=== EXERCISE REQUIREMENTS ===
A word-for-word copy of the line containing "Playoff Stats" and every following line to the end of the data below is all the answer should hold.

Saved entries:

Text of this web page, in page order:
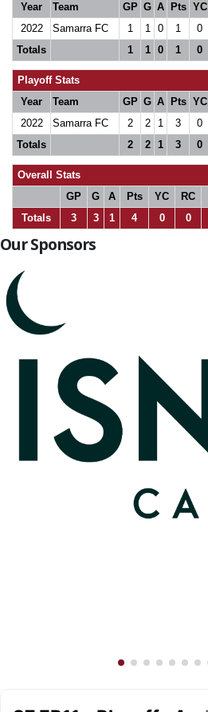
Year
Team GP G A Pts YC
2022
Samarra FC 1 1 0 1 0
Totals
1 1 0 1 0
Playoff Stats
Year
Team GP G A Pts YC
2022
Samarra FC 2 2 1 3 0
Totals
2 2 1 3 0
Overall Stats
GP
G A Pts YC RC
Totals
3 3 1 4 0 0
Our Sponsors

=== SOLUTION TO THIS PROBLEM ===
Playoff Stats
Year
Team GP G A Pts YC
2022
Samarra FC 2 2 1 3 0
Totals
2 2 1 3 0
Overall Stats
GP
G A Pts YC RC
Totals
3 3 1 4 0 0
Our Sponsors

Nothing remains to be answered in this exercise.